Source records
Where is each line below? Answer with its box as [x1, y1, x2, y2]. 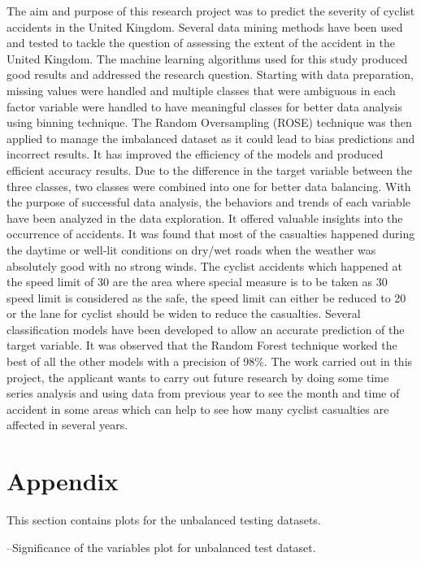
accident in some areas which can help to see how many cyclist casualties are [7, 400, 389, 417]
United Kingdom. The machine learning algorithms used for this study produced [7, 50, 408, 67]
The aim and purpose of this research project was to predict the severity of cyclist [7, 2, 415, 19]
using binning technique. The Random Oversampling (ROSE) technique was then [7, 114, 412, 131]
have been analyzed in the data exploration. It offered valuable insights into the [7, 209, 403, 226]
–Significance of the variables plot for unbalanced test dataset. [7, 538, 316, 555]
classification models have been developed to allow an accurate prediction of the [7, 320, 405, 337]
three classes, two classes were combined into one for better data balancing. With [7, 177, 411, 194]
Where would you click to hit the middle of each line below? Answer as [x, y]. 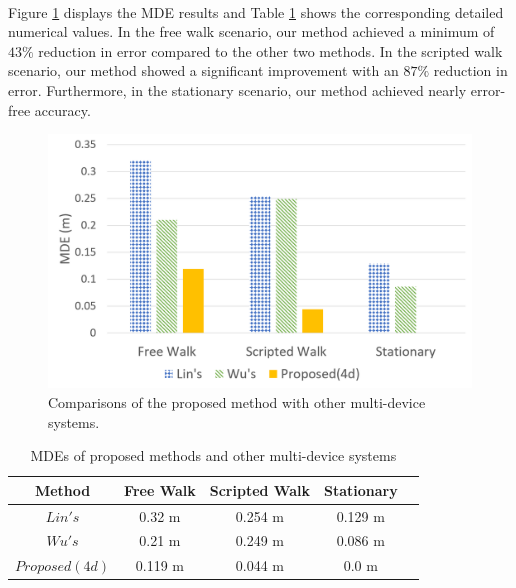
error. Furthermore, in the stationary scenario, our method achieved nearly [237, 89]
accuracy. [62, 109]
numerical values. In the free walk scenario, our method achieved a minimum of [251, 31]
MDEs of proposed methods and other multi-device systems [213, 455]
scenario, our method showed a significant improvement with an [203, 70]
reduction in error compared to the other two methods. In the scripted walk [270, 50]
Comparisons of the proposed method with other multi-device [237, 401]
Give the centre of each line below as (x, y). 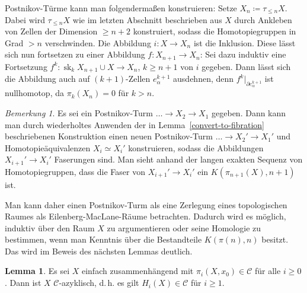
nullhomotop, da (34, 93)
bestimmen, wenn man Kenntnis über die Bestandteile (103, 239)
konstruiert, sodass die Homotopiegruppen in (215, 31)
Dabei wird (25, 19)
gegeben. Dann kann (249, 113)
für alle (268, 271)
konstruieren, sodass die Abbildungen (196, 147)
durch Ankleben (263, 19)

* * *

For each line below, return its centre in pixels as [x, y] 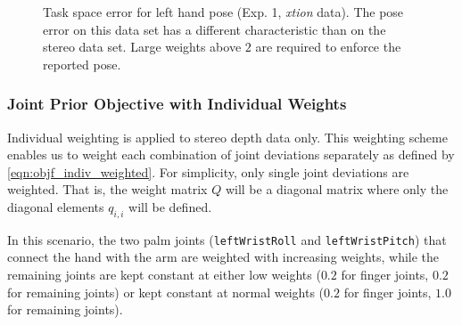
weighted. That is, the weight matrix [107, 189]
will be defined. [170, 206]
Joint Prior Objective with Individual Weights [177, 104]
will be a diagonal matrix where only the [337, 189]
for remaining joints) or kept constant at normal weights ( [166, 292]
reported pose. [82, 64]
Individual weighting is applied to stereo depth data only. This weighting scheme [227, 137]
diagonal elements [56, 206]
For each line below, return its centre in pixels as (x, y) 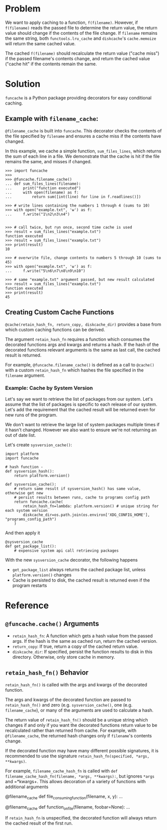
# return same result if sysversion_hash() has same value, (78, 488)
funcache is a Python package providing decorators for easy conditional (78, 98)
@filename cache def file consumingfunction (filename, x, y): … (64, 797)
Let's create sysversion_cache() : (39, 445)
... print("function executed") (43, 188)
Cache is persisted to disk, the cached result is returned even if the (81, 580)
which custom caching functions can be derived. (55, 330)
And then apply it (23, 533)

---

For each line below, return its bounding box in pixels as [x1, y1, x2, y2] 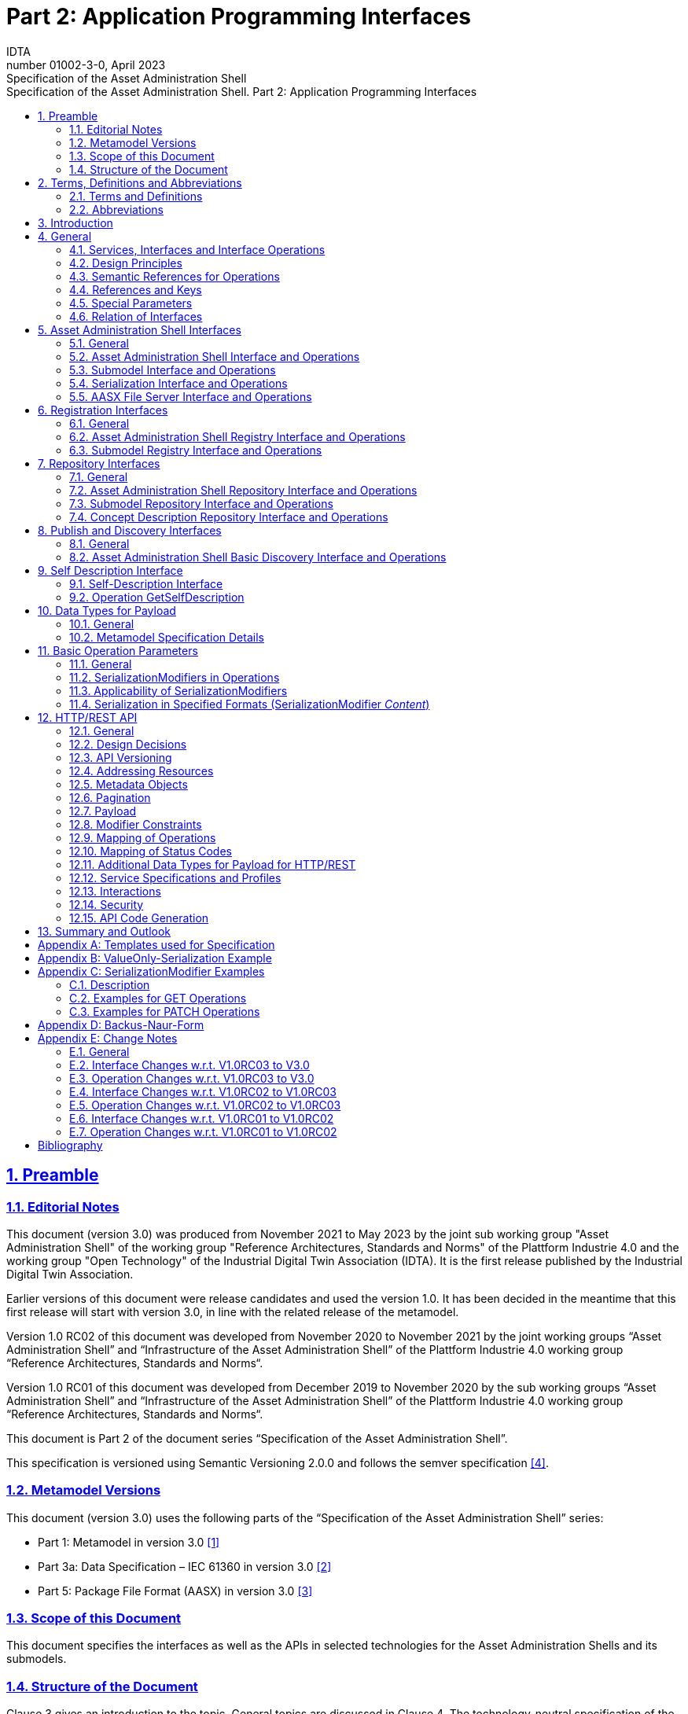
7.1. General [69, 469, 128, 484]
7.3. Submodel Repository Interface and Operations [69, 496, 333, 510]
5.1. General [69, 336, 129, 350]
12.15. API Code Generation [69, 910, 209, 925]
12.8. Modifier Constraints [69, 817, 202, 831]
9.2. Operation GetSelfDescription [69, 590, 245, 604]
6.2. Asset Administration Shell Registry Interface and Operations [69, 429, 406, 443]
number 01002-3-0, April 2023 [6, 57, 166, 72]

[What you should do]
Whenever a line above includes the string "result", copy it.

[Solution below]
# return same result if sysversion_hash() has same value, (78, 488)
Cache is persisted to disk, the cached result is returned even if the (81, 580)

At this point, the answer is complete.